Gis studied Plu's face.

"Hmm."

According to the dossier from Dante's department, Gis's tastes were pretty hardcore.

- He wouldn't be interested in ordinary beauty. Sexual pleasure ties into domination. If she's a nation's princess, even an ugly one would be welcomed.

Albino added, "-Of course I don't mean you're ugly, Plu."

Gis nodded.

'Not bad.'

He liked Plu's attitude—she noticed his gaze but gave no sign of offense.

'The Magic Association's chief secretary...'

He wasn't so inexperienced that he'd show his feelings from the start.

"By the way, there's been no exchange with the Tormia branch of the Magic Association yet. How's that going?"

"We're doing our best."

"Politics is hard. You can't do it alone."

"Yes.

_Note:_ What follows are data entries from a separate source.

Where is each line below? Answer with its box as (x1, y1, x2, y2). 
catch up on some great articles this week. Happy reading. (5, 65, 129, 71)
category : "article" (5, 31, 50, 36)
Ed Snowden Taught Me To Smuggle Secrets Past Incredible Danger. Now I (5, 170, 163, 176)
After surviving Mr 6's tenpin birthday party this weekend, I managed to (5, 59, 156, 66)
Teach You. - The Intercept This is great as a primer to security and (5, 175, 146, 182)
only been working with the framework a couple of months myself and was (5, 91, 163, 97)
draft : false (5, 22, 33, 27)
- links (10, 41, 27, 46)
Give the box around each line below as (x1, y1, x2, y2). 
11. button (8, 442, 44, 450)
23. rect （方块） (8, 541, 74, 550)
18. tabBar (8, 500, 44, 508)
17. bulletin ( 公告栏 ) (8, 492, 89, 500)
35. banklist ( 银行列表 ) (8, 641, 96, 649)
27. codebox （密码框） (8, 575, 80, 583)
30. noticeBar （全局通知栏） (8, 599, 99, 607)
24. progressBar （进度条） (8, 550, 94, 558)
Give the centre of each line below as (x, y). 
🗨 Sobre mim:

Of course."

It sounded like a normal conversation, but the administrators analyzing speech at the nano level had already parsed it.

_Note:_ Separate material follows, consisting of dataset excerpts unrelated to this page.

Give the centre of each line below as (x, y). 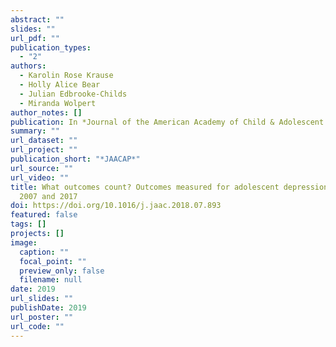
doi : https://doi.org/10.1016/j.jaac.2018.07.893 (116, 206)
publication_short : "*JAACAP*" (75, 159)
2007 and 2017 (48, 196)
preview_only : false (62, 271)
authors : (28, 66)
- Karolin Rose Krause (66, 76)
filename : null (51, 280)
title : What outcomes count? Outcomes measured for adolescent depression (169, 187)
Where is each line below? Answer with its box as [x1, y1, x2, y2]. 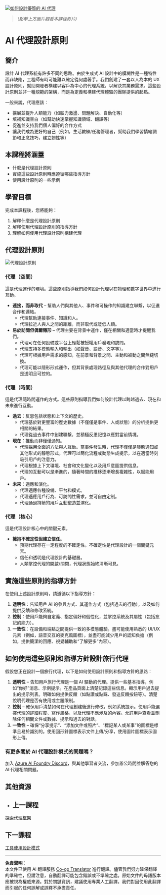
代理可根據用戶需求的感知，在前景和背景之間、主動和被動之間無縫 [19, 352, 154, 358]
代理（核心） [5, 513, 36, 520]
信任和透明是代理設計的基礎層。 [19, 555, 85, 561]
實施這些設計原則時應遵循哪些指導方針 [12, 171, 90, 177]
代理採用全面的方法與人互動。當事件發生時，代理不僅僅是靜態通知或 [19, 444, 159, 450]
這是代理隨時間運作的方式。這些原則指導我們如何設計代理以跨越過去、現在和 [5, 396, 161, 402]
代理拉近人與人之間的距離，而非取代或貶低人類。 [19, 321, 120, 327]
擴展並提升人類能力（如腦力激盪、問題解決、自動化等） [12, 110, 125, 116]

'Tormia isn't making a sound.'

Confirming that balance of power stirred something deep inside Gis.

'Ah, that's an unexpected pull.'

Gis laid a hand on Plu's shoulder. "Anyway, aren't we all gathered here for world peace? We have a little time—care for some tea?"

"It would be an honor."

Plu's eyes, following Gis, went cold.

'Not today, anyway.'

She wasn't the sort to act carelessly in front of all the foreign officials.

Fermi, walking from the opposite direction, cast a sidelong glance at Gis and Plu.

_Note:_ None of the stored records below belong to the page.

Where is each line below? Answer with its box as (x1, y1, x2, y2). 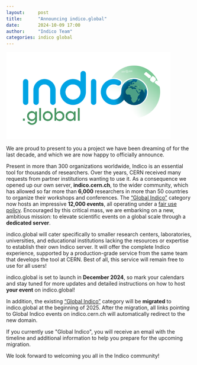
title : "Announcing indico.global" (6, 15, 108, 22)
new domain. (6, 317, 38, 324)
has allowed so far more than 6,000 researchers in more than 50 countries (6, 188, 188, 195)
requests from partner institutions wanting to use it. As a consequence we (6, 175, 186, 182)
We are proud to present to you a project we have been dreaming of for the (6, 145, 189, 152)
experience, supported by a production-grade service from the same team (6, 249, 188, 257)
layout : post (6, 9, 49, 15)
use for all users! (6, 262, 47, 270)
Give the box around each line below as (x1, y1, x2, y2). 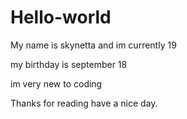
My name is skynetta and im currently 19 (10, 39, 177, 51)
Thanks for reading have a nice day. (10, 97, 158, 109)
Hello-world (10, 6, 112, 29)
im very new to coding (10, 77, 103, 90)
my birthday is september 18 (10, 58, 128, 70)

"They've started their approach already. Faster than I expected."

Ever since the rumor hit the papers, Fermi had suspected someone would make a move.

"But Tormia... Shirone wouldn't have suggested this—he's too gentle."

Just then Shirone, who had left the meeting late, looked at Plu with a grave expression.

Fermi realized.

'They didn't coordinate this?'

This was bad.

'Rupist. Definitely a formidable opponent.'

While the other nation was counting beads on its abacus, his animal sense had already picked up danger.

After a brief eye contact with Shirone, Fermi passed by with a casual expression.

'Good luck. Your head's going to hurt for a while.'

It might still be a lucrative situation, but the pyramid mattered more to Fermi.

'If Uorin bolted, then the Law, the system must have changed.' He glanced out the window.

"Not bad."

Apocalypse.

Five administrators of High Gear gathered where Mucus covered the entire world.

"Finally—it's complete."

A white sphere like a snow crystal slowly rotated on the operator's palm.

"Ice Blood."

A special code: injected into the Digitalra core, it could harden the Mucus.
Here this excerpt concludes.